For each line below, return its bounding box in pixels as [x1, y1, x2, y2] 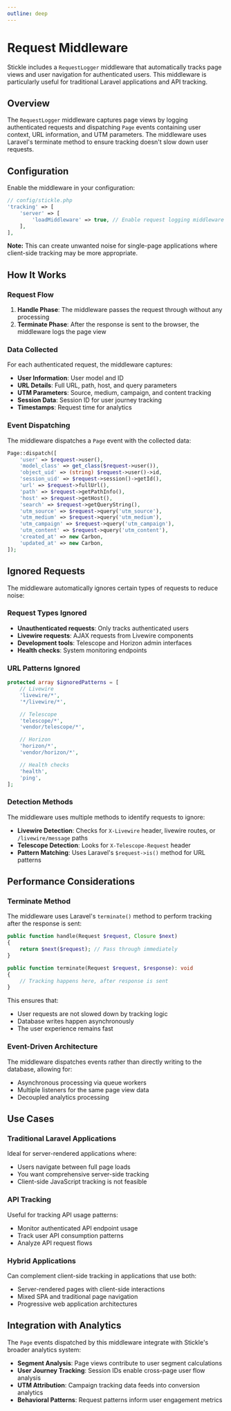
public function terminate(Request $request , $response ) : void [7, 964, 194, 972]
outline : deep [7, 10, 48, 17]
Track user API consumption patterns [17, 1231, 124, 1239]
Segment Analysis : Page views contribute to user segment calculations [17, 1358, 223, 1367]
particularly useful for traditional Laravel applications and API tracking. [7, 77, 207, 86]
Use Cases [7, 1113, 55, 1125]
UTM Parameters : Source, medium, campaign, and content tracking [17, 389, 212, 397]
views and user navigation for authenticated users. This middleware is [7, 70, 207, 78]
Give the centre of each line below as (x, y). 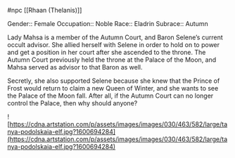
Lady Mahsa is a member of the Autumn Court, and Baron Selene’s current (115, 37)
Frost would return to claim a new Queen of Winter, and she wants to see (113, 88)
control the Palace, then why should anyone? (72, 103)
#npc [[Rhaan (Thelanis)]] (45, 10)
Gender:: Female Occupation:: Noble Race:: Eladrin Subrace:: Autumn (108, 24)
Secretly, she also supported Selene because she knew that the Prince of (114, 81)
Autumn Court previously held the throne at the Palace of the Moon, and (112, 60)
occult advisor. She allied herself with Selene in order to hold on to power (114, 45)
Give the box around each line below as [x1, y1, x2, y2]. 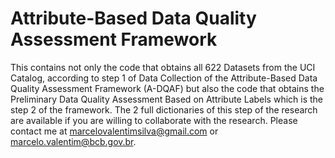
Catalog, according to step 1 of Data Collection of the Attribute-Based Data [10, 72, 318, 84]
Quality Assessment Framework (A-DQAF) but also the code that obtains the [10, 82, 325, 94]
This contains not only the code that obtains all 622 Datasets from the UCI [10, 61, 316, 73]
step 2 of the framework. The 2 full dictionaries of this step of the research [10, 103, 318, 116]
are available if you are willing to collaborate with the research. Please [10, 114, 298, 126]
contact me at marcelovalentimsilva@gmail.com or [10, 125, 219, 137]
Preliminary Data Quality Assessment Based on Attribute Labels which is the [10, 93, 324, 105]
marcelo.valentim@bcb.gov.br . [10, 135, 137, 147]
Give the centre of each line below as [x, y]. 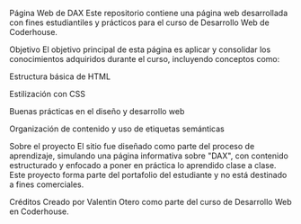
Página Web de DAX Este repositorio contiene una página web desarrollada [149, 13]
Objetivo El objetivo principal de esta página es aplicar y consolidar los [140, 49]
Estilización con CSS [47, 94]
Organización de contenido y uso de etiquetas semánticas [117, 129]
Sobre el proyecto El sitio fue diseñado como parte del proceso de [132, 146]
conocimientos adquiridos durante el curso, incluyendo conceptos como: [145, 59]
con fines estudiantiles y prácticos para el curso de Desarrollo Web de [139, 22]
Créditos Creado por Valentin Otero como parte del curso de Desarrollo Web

* _YOUR OBJECTIVE_: Return word for word the line bearing "Lady Mahsa is" and every later line of the entries, but none of the pictures.

* _TASK ANSWER_:
Lady Mahsa is a member of the Autumn Court, and Baron Selene’s current (115, 37)
Frost would return to claim a new Queen of Winter, and she wants to see (113, 88)
control the Palace, then why should anyone? (72, 103)
#npc [[Rhaan (Thelanis)]] (45, 10)
Gender:: Female Occupation:: Noble Race:: Eladrin Subrace:: Autumn (108, 24)
Secretly, she also supported Selene because she knew that the Prince of (114, 81)
Autumn Court previously held the throne at the Palace of the Moon, and (112, 60)
occult advisor. She allied herself with Selene in order to hold on to power (114, 45)
Give the box around each line below as [x1, y1, x2, y2]. 
Catalog, according to step 1 of Data Collection of the Attribute-Based Data [10, 72, 318, 84]
Quality Assessment Framework (A-DQAF) but also the code that obtains the [10, 82, 325, 94]
This contains not only the code that obtains all 622 Datasets from the UCI [10, 61, 316, 73]
step 2 of the framework. The 2 full dictionaries of this step of the research [10, 103, 318, 116]
are available if you are willing to collaborate with the research. Please [10, 114, 298, 126]
contact me at marcelovalentimsilva@gmail.com or [10, 125, 219, 137]
Preliminary Data Quality Assessment Based on Attribute Labels which is the [10, 93, 324, 105]
marcelo.valentim@bcb.gov.br . [10, 135, 137, 147]
Give the centre of each line below as [x, y]. 
Página Web de DAX Este repositorio contiene una página web desarrollada [149, 13]
Objetivo El objetivo principal de esta página es aplicar y consolidar los [140, 49]
Estilización con CSS [47, 94]
Organización de contenido y uso de etiquetas semánticas [117, 129]
Sobre el proyecto El sitio fue diseñado como parte del proceso de [132, 146]
conocimientos adquiridos durante el curso, incluyendo conceptos como: [145, 59]
con fines estudiantiles y prácticos para el curso de Desarrollo Web de [139, 22]
Créditos Creado por Valentin Otero como parte del curso de Desarrollo Web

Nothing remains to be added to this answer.